In contrast to autoimmune diseases such as NMO, autoinflammatory diseases are characterized by apparently unprovoked inflammation without pathogenic autoantibodies or autoreactive T‐cells. Specific mutations that result in constitutive activation of the IL‐1 pathway genes underlie many cases of autoinflammatory disease (Conforti‐Andreoni et al., 2011). Although in general the inflammatory lesions affect many organs, neurological manifestations can also occur such as in chronic infantile neurologic cutaneous articular syndrome and Muckle–Wells syndrome (Conforti‐Andreoni et al., 2011). Recently, a case of chronic inflammatory disease was identified in a patient with primary neurological involvement that may represent a novel autoinflammatory disease caused by the overproduction of IL‐6 in the CNS (Salsano et al., 2013). This patient exhibited chronic disease characterized by aseptic meningitis, progressive hearing loss, persistently raised inflammatory markers and diffuse leukoencephalopathy. Although the patient was found to not have elevated IL‐1 in their serum or CSF, CSF IL‐6 was grossly elevated compared with the serum level indicative of IL‐6 being largely produced by cells within the CNS. Although the basis for the hyperproduction of IL‐6 in the CNS of this patient was not identified, the findings suggest a pathogenetic role for IL‐6. Consequent tocilizumab therapy in this patient produced a normalization of blood inflammatory markers and partial improvement in disease symptoms; however, although reduced, abnormal CSF parameters persisted. The latter finding may reflect the poor permeability of the BBB to tocilizumab, restricting its uptake and availability and therefore efficacy, in the brain and CSF.

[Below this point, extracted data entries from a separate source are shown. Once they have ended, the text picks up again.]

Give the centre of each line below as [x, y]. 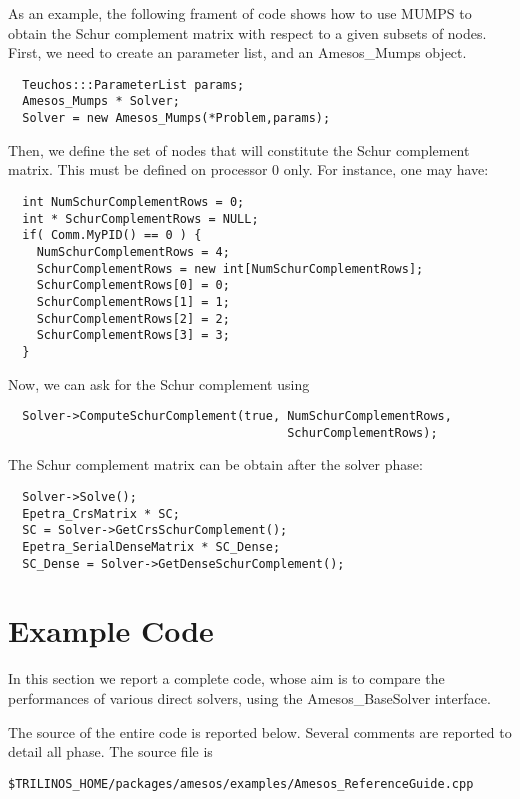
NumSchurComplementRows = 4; [133, 251]
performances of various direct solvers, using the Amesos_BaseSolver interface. [249, 698]
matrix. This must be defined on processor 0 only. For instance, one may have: [248, 169]
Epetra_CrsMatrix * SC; [101, 513]
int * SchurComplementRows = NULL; [140, 218]
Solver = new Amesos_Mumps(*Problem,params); [176, 118]
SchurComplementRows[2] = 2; [133, 318]
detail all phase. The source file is [110, 751]
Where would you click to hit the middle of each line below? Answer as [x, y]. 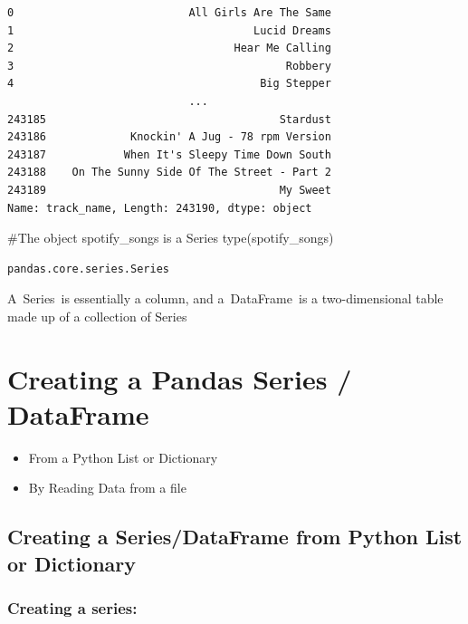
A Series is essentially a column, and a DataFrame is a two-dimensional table [225, 298]
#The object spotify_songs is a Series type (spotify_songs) [171, 238]
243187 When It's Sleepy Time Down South [169, 154]
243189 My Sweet [169, 190]
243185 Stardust [169, 119]
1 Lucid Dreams [169, 30]
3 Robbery [169, 66]
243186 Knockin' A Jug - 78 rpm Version [169, 137]
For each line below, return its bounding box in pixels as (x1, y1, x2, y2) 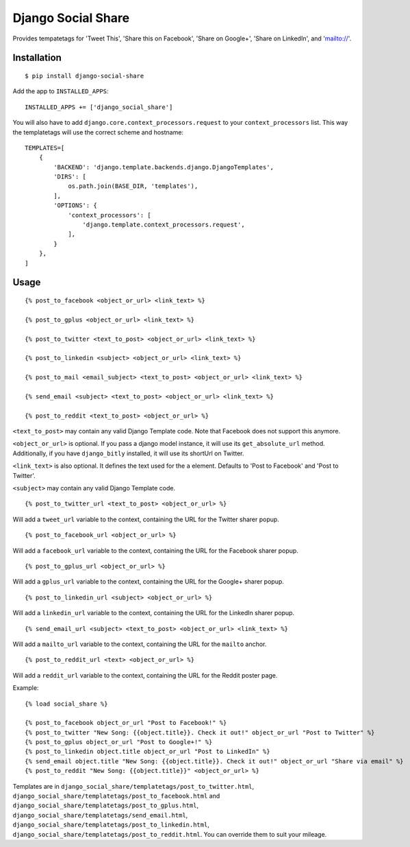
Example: (12, 684, 39, 692)
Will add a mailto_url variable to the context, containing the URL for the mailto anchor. (12, 640, 267, 648)
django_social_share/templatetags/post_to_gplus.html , (12, 801, 198, 809)
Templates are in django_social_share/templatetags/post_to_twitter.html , (12, 782, 255, 790)
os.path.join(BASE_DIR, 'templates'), (68, 182, 198, 190)
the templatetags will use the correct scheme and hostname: (12, 128, 184, 136)
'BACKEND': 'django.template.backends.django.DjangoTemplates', (53, 163, 274, 171)
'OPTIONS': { (53, 202, 97, 209)
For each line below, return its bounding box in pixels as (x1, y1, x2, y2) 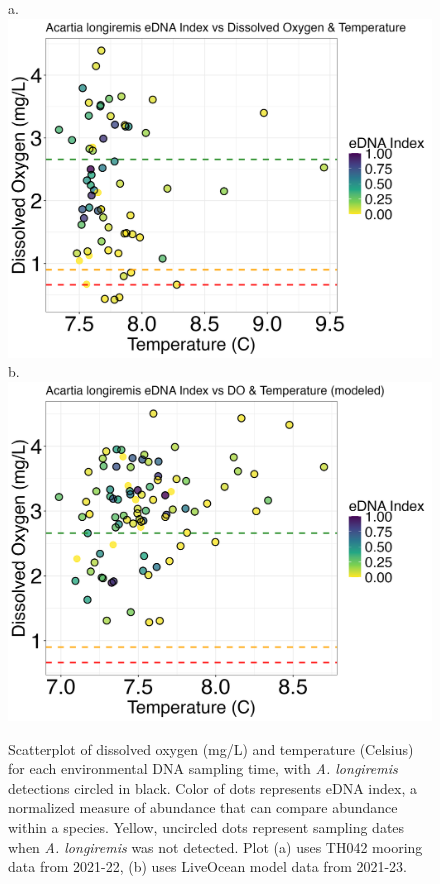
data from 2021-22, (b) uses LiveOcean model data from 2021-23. (8, 856, 408, 877)
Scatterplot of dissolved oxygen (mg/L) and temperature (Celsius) (8, 738, 414, 759)
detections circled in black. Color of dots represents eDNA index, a (8, 777, 417, 798)
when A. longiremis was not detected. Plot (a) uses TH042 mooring (8, 836, 423, 857)
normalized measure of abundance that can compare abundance (8, 797, 398, 818)
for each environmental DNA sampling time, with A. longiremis (8, 758, 398, 779)
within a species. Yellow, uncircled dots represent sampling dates (8, 816, 405, 837)
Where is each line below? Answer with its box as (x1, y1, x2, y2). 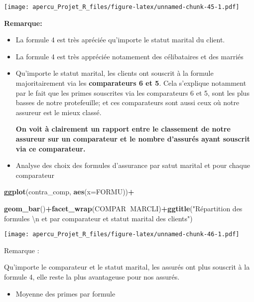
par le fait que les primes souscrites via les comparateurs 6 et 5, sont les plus (15, 87, 250, 98)
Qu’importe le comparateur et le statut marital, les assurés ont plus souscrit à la (4, 262, 250, 272)
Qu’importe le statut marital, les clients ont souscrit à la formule (15, 68, 214, 78)
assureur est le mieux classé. (15, 107, 102, 117)
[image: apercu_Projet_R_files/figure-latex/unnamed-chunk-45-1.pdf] (4, 3, 240, 10)
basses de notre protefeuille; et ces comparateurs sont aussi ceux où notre (15, 97, 240, 108)
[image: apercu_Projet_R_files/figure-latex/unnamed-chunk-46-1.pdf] (4, 231, 240, 238)
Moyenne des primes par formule (15, 288, 116, 299)
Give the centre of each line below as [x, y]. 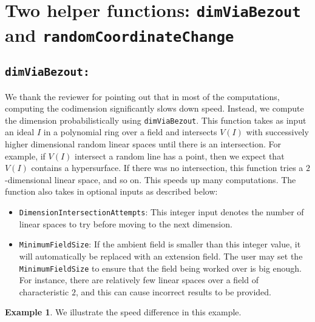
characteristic [44, 291]
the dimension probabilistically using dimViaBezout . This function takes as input [156, 120]
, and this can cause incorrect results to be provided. [173, 291]
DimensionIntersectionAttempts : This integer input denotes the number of [161, 212]
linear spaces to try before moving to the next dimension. [126, 223]
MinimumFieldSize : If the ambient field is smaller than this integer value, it [160, 244]
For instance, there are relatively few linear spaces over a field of [139, 280]
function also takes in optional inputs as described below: [111, 191]
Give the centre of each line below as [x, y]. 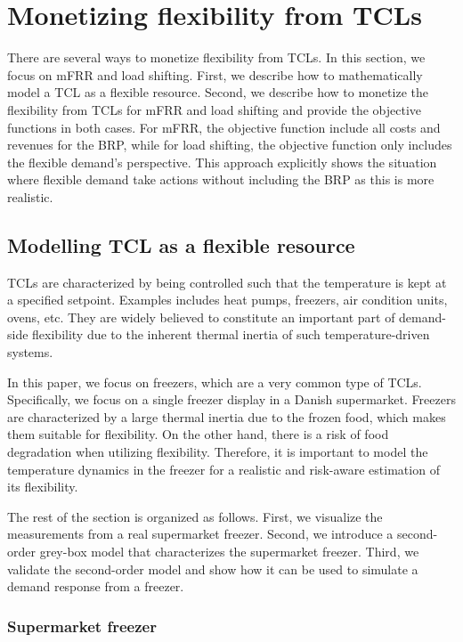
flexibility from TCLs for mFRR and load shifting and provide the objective [215, 109]
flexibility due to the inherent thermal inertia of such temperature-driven [231, 334]
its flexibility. [43, 487]
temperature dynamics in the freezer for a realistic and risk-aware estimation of [223, 469]
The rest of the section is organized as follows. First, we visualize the [195, 516]
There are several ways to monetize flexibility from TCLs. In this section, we [216, 57]
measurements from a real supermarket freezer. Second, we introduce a [200, 534]
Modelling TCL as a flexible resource [181, 244]
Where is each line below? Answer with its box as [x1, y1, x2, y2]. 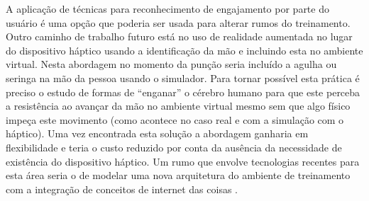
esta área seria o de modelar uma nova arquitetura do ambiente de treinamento [6, 168, 351, 183]
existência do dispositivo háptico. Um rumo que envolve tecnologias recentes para [6, 154, 360, 168]
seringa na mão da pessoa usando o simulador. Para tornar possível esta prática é [6, 70, 360, 85]
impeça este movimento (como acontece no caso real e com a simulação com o [6, 112, 344, 127]
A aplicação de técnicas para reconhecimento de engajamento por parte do [6, 1, 329, 16]
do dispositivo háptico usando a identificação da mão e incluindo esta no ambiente [6, 42, 363, 57]
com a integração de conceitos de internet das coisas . [6, 181, 238, 196]
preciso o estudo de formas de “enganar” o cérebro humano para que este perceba [6, 84, 360, 99]
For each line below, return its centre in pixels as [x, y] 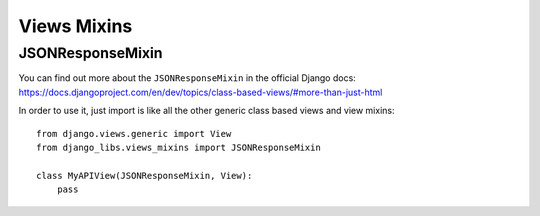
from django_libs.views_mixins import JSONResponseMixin [179, 147]
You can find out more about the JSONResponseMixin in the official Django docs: [187, 78]
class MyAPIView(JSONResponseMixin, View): [144, 175]
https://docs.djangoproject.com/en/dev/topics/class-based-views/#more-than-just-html [200, 92]
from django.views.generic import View [134, 133]
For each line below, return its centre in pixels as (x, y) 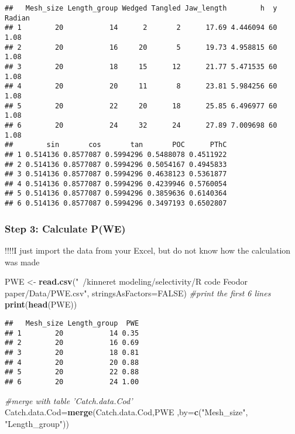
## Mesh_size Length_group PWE (72, 323)
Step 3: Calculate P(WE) (65, 228)
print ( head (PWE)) (41, 304)
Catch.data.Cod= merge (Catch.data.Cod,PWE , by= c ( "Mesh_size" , (126, 412)
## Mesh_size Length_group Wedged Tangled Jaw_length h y (141, 8)
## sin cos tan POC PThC (116, 145)
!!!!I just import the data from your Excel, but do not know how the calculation (148, 250)
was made (22, 262)
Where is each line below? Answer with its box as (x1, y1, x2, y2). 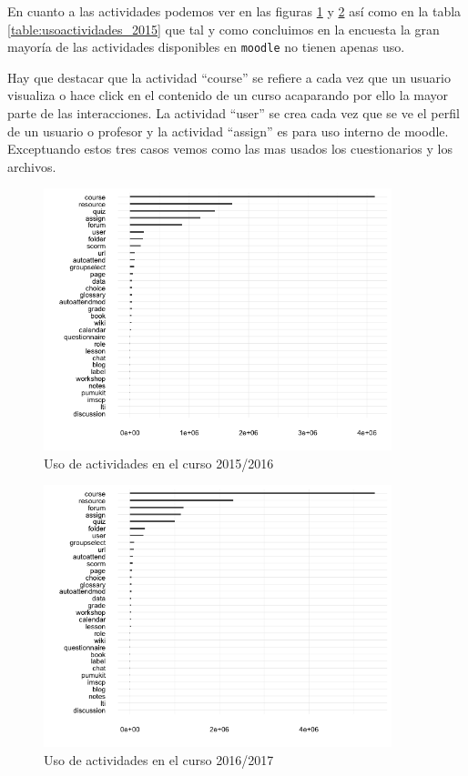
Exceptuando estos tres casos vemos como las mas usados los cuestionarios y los (7, 139, 453, 158)
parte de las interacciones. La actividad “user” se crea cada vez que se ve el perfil (7, 104, 460, 123)
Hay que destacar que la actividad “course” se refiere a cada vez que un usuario (7, 67, 451, 86)
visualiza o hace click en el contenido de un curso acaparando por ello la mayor (7, 86, 449, 105)
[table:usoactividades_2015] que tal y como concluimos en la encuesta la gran (7, 19, 440, 38)
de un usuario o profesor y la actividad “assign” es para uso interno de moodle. (7, 121, 449, 140)
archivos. (7, 156, 56, 176)
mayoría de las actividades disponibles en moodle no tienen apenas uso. (7, 37, 405, 56)
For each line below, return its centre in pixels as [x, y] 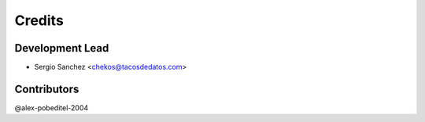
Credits [39, 20]
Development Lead [62, 48]
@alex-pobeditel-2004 [52, 108]
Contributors [47, 89]
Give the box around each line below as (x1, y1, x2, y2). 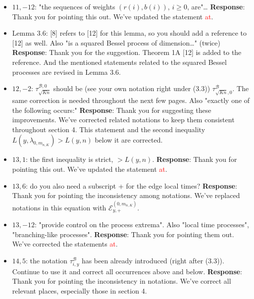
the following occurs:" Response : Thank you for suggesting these (12, 104, 211, 115)
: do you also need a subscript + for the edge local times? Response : (26, 180, 237, 191)
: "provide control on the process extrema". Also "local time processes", (34, 219, 249, 229)
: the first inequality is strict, (26, 154, 113, 164)
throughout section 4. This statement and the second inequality (12, 124, 205, 134)
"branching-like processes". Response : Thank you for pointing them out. (12, 229, 234, 239)
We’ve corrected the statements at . (12, 239, 118, 249)
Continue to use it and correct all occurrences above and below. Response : (12, 266, 242, 276)
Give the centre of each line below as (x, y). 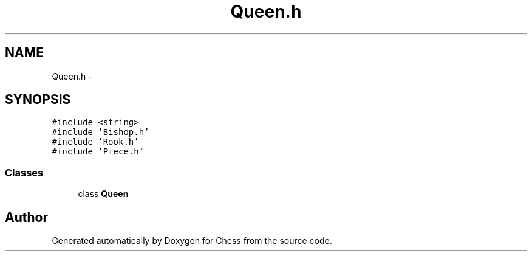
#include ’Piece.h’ (98, 152)
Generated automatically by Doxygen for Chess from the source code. (192, 241)
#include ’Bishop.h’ (101, 132)
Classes (24, 172)
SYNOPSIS (38, 100)
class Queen (103, 194)
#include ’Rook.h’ (95, 142)
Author (26, 217)
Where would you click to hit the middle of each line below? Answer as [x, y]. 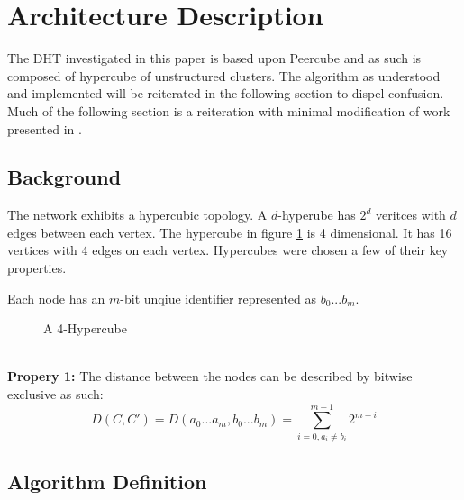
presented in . [45, 128]
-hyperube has [317, 215]
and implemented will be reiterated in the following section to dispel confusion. [226, 93]
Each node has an [56, 298]
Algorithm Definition [107, 482]
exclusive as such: [55, 394]
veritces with [410, 215]
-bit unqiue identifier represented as [218, 298]
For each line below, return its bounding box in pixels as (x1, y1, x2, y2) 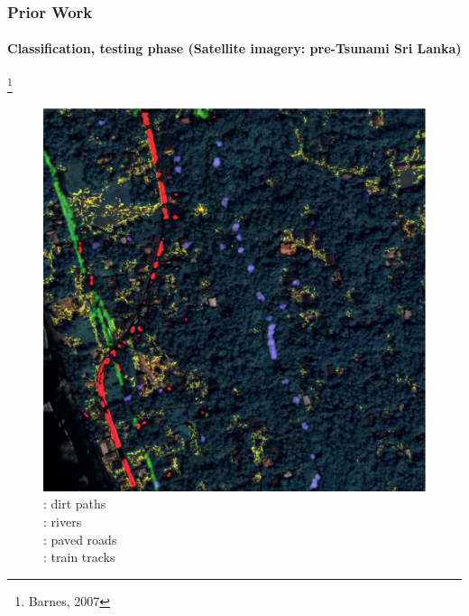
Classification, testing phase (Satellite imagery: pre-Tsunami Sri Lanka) (7, 39, 462, 58)
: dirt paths (43, 494, 106, 513)
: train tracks (43, 547, 115, 566)
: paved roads (43, 529, 117, 548)
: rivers (43, 512, 82, 531)
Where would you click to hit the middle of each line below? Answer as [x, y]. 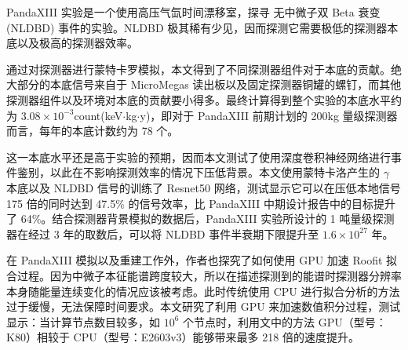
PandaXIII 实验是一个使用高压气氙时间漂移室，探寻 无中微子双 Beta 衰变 [193, 12]
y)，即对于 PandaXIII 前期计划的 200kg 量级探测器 [269, 115]
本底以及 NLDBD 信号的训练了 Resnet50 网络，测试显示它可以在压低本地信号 [204, 187]
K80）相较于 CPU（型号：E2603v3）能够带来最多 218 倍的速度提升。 [183, 337]
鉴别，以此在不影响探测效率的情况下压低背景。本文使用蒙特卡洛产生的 [198, 172]
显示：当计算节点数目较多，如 [83, 321]
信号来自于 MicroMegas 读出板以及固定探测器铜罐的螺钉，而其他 [237, 84]
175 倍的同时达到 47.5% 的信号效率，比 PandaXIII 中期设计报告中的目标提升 [201, 203]
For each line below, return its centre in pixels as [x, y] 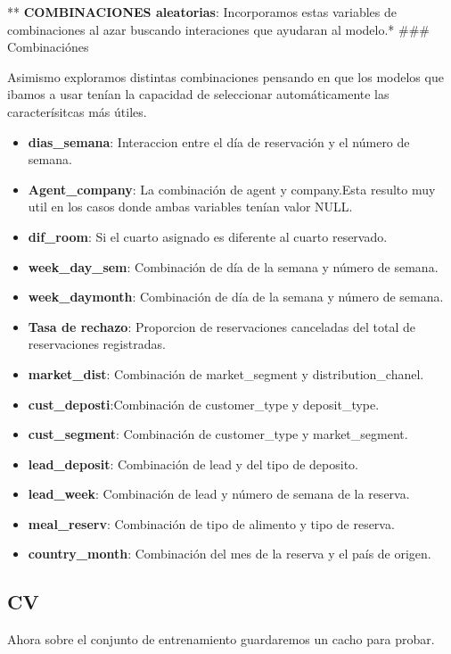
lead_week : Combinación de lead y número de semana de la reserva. [219, 494]
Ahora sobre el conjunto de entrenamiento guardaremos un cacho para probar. [221, 639]
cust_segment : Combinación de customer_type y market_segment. [218, 434]
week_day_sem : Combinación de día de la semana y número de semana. [233, 266]
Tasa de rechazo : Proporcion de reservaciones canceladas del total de [221, 326]
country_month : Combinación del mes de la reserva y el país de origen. [230, 554]
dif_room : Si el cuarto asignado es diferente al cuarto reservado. [208, 236]
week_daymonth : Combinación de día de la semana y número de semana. [236, 297]
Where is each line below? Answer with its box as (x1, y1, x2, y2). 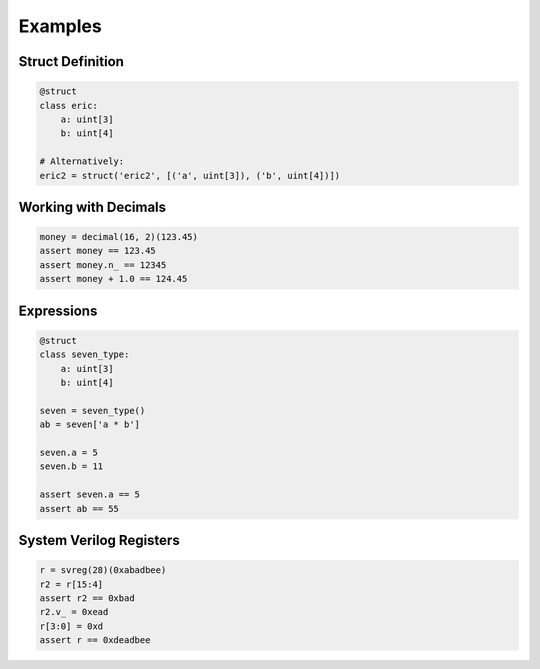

Animal models provide direct evidence for IFN‐α and IL‐6 as mediators of CNS disease

Genetically engineered mice with gain‐of‐function mutations offer a valuable experimental approach for developing models of human disease linked to the chronic overproduction of cytokines. They have provided persuasive support for the central role of cytokines as causative effectors in neurological disease and have advanced our knowledge of the molecular and cellular processes that underlie cytokine‐mediated disease in the CNS (Campbell et al., 2010). This point is well illustrated in the case of transgenic mice with CNS‐restricted, astrocyte‐targeted production of murine IFN‐α [transgenic mice with astrocyte‐targeted production of IFN‐α (GFAP‐IFNα) mice] (Akwa et al., 1998) or murine IL‐6 [transgenic mice with astrocyte‐targeted production of IL6 (GFAP‐IL6) mice] (Campbell et al., 1993). As noted earlier, the astrocyte is a predominant source of IFN‐α and IL‐6 in AGS and ITM, respectively, so the targeting of these cells is a relevant strategy for understanding the neuropathophysiological role of these cytokines.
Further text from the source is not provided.